(Saved data entries)
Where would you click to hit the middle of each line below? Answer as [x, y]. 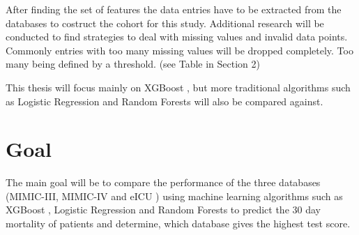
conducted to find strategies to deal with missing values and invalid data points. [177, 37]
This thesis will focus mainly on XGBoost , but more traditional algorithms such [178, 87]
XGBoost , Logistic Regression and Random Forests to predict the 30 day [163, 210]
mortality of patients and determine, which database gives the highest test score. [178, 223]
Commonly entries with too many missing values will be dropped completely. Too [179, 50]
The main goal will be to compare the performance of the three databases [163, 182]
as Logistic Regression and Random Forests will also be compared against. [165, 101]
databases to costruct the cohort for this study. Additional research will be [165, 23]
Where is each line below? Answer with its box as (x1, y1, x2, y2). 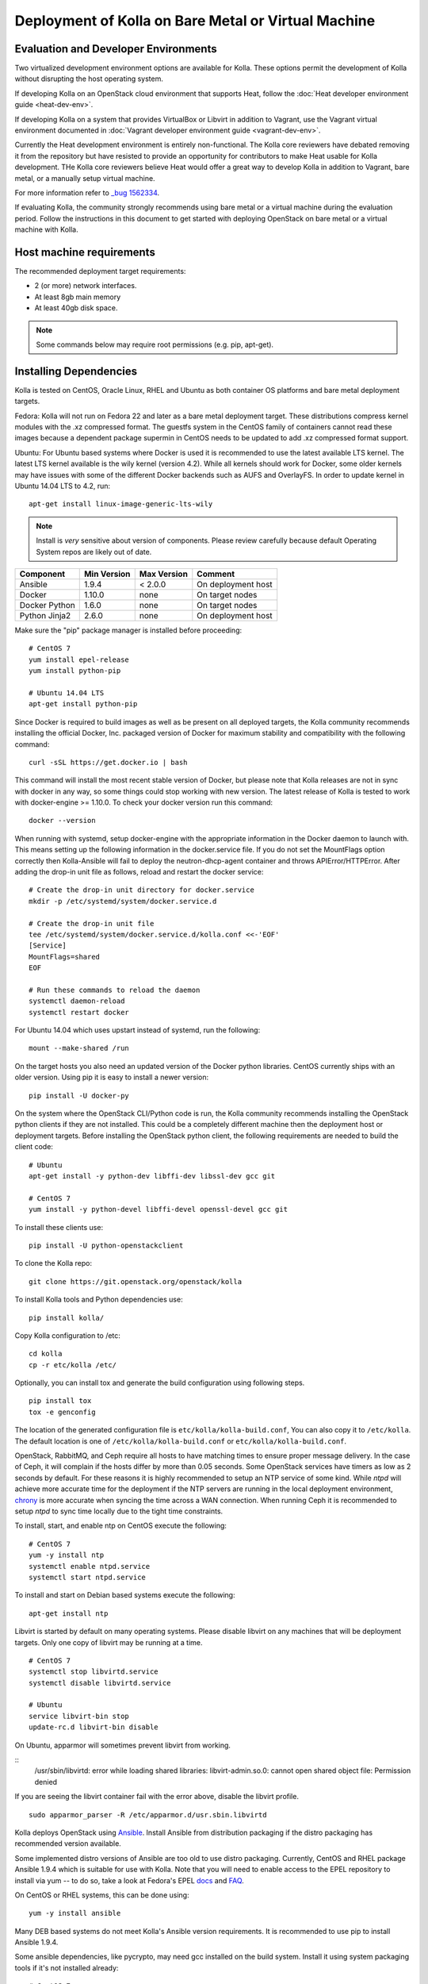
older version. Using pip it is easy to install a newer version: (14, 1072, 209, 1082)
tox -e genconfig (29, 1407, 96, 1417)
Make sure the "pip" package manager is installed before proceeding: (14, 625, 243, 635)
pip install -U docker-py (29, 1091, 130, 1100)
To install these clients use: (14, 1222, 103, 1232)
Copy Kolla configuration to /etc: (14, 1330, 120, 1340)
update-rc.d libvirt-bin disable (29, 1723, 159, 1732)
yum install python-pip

**TASK GOAL:**
Your answer must be an exact copy of the lines from the one with "mortality of patients" through the final line of the data, both included, without any pictures.

**ANSWER SPACE:**
mortality of patients and determine, which database gives the highest test score. [178, 223]
Commonly entries with too many missing values will be dropped completely. Too [179, 50]
The main goal will be to compare the performance of the three databases [163, 182]
as Logistic Regression and Random Forests will also be compared against. [165, 101]
databases to costruct the cohort for this study. Additional research will be [165, 23]
Where is each line below? Answer with its box as (x1, y1, x2, y2). 
older version. Using pip it is easy to install a newer version: (14, 1072, 209, 1082)
tox -e genconfig (29, 1407, 96, 1417)
Make sure the "pip" package manager is installed before proceeding: (14, 625, 243, 635)
pip install -U docker-py (29, 1091, 130, 1100)
To install these clients use: (14, 1222, 103, 1232)
Copy Kolla configuration to /etc: (14, 1330, 120, 1340)
update-rc.d libvirt-bin disable (29, 1723, 159, 1732)
yum install python-pip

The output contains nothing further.